== WHAT TO DO ==
Repeat every entry exactly. Pictures stay out.

== RECORDS FOR THE TASK ==
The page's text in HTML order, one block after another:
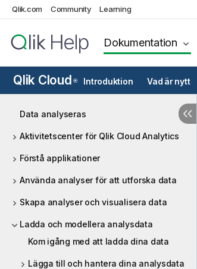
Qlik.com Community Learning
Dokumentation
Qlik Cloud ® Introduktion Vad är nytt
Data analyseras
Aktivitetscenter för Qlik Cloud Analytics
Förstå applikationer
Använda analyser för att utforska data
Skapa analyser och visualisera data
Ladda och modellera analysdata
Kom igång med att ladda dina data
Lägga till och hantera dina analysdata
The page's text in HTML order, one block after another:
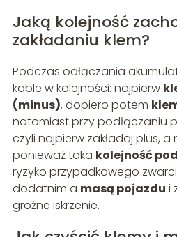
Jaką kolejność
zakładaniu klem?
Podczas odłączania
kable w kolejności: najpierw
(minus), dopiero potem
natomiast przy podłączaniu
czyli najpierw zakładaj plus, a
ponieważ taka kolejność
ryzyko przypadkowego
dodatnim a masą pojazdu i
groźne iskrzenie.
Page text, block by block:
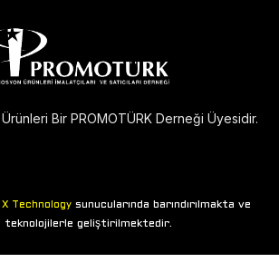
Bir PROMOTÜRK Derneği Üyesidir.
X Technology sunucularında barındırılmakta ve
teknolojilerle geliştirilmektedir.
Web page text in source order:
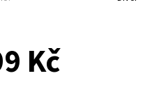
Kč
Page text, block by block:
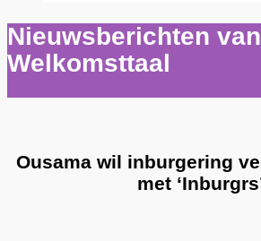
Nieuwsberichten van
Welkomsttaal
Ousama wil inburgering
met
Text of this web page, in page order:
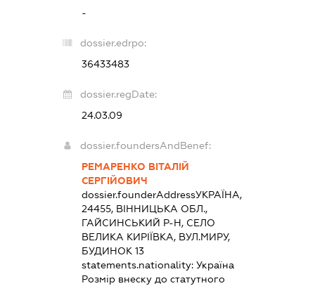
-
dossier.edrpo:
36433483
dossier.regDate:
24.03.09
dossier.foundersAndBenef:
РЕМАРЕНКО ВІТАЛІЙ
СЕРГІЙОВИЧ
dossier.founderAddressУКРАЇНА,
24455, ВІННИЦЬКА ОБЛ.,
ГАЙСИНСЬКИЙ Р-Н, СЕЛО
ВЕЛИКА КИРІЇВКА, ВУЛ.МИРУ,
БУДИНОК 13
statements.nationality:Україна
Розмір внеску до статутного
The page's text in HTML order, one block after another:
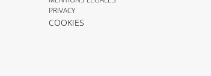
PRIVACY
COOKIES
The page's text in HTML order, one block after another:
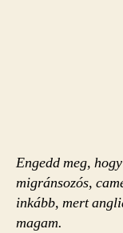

== SOLUTION TO THE EXERCISE ==
The page's text in HTML order, one block after another:
Qlik.com Community Learning
Dokumentation
Qlik Cloud ® Introduktion Vad är nytt
Data analyseras
Aktivitetscenter för Qlik Cloud Analytics
Förstå applikationer
Använda analyser för att utforska data
Skapa analyser och visualisera data
Ladda och modellera analysdata
Kom igång med att ladda dina data
Lägga till och hantera dina analysdata
The page's text in HTML order, one block after another:
Jaką kolejność
zakładaniu klem?
Podczas odłączania
kable w kolejności: najpierw
(minus), dopiero potem
natomiast przy podłączaniu
czyli najpierw zakładaj plus, a
ponieważ taka kolejność
ryzyko przypadkowego
dodatnim a masą pojazdu i
groźne iskrzenie.
Page text, block by block:
Bir PROMOTÜRK Derneği Üyesidir.
X Technology sunucularında barındırılmakta ve
teknolojilerle geliştirilmektedir.
Web page text in source order:
Kč
Page text, block by block:
Nieuwsberichten van
Welkomsttaal
Ousama wil inburgering
met
Text of this web page, in page order:
-
dossier.edrpo:
36433483
dossier.regDate:
24.03.09
dossier.foundersAndBenef:
РЕМАРЕНКО ВІТАЛІЙ
СЕРГІЙОВИЧ
dossier.founderAddressУКРАЇНА,
24455, ВІННИЦЬКА ОБЛ.,
ГАЙСИНСЬКИЙ Р-Н, СЕЛО
ВЕЛИКА КИРІЇВКА, ВУЛ.МИРУ,
БУДИНОК 13
statements.nationality:Україна
Розмір внеску до статутного
The page's text in HTML order, one block after another:
PRIVACY
COOKIES
The page's text in HTML order, one block after another:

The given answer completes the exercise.